Nothing but the text should be carried over: reproduce all the data exactly and leave out every image.

Records from a collection:
=== Begin Enclosure ===

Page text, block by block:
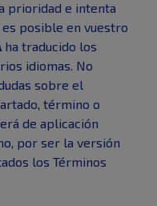
prioridad e intenta
posible en vuestro
ha traducido los
idiomas. No
sobre el
término o
de aplicación
por ser la versión
los Términos
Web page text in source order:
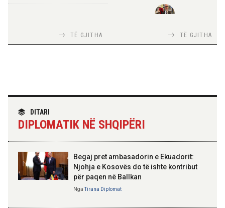
Ambasadori Wendt do të
mbështesë vizionin e Presidentit
20:26 07-08-2026
Forcat Tokësore vijojnë
Klos për izolimin e zjarreve
20:22 07-08-2026
Lamallari: Siguria në bregdet
TË GJITHA TIRANA DIPLOMAT
TIRANA DIPLOMAT
Skënderbeut dhe Ismail
TË GJITHA
DITARI
DIPLOMATIK NË SHQIPËRI
Begaj pret ambasadorin e Ekuadorit:
Njohja e Kosovës do të ishte kontribut
për paqen në Ballkan
NgaTirana Diplomat
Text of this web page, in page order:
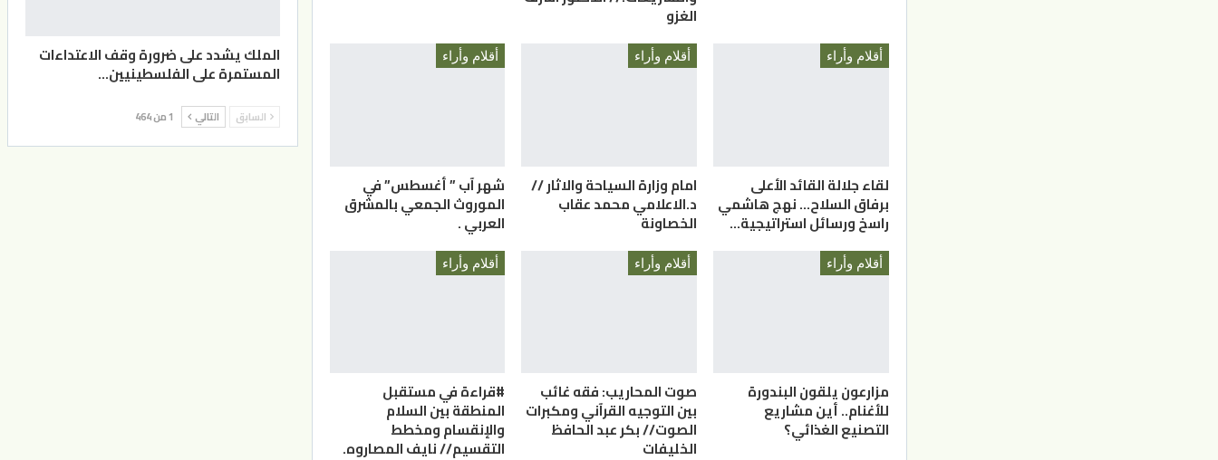
الغزو
أقلام وأراء
لقاء جلالة القائد الأعلى
برفاق السلاح… نهج هاشمي
راسخ ورسائل استراتيجية…
أقلام وأراء
امام وزارة السياحة والاثار //
د.الاعلامي محمد عقاب
الخصاونة
أقلام وأراء
شهر آب ” أغسطس” في
الموروث الجمعي بالمشرق
العربي .
أقلام وأراء
مزارعون يلقون البندورة
للأغنام.. أين مشاريع
التصنيع الغذائي؟
أقلام وأراء
صوت المحاريب: فقه غائب
بين التوجيه القرآني ومكبرات
الصوت// بكر عبد الحافظ
الخليفات
أقلام وأراء
#قراءة في مستقبل
المنطقة بين السلام
والإنقسام ومخطط
التقسيم// نايف المصاروه.
الملك يشدد على ضرورة وقف الاعتداءات
المستمرة على الفلسطينيين…
السابق التالي 1 من 464
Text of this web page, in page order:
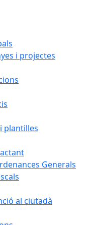
i projectes
plantilles
Generals
al ciutadà

=== End Enclosure ===

## ANSWER TO THIS EXERCISE
Page text, block by block:
prioridad e intenta
posible en vuestro
ha traducido los
idiomas. No
sobre el
término o
de aplicación
por ser la versión
los Términos
Web page text in source order:
Ambasadori Wendt do të
mbështesë vizionin e Presidentit
20:26 07-08-2026
Forcat Tokësore vijojnë
Klos për izolimin e zjarreve
20:22 07-08-2026
Lamallari: Siguria në bregdet
TË GJITHA TIRANA DIPLOMAT
TIRANA DIPLOMAT
Skënderbeut dhe Ismail
TË GJITHA
DITARI
DIPLOMATIK NË SHQIPËRI
Begaj pret ambasadorin e Ekuadorit:
Njohja e Kosovës do të ishte kontribut
për paqen në Ballkan
NgaTirana Diplomat
Text of this web page, in page order:
الغزو
أقلام وأراء
لقاء جلالة القائد الأعلى
برفاق السلاح… نهج هاشمي
راسخ ورسائل استراتيجية…
أقلام وأراء
امام وزارة السياحة والاثار //
د.الاعلامي محمد عقاب
الخصاونة
أقلام وأراء
شهر آب ” أغسطس” في
الموروث الجمعي بالمشرق
العربي .
أقلام وأراء
مزارعون يلقون البندورة
للأغنام.. أين مشاريع
التصنيع الغذائي؟
أقلام وأراء
صوت المحاريب: فقه غائب
بين التوجيه القرآني ومكبرات
الصوت// بكر عبد الحافظ
الخليفات
أقلام وأراء
#قراءة في مستقبل
المنطقة بين السلام
والإنقسام ومخطط
التقسيم// نايف المصاروه.
الملك يشدد على ضرورة وقف الاعتداءات
المستمرة على الفلسطينيين…
السابق التالي 1 من 464
Text of this web page, in page order:
i projectes
plantilles
Generals
al ciutadà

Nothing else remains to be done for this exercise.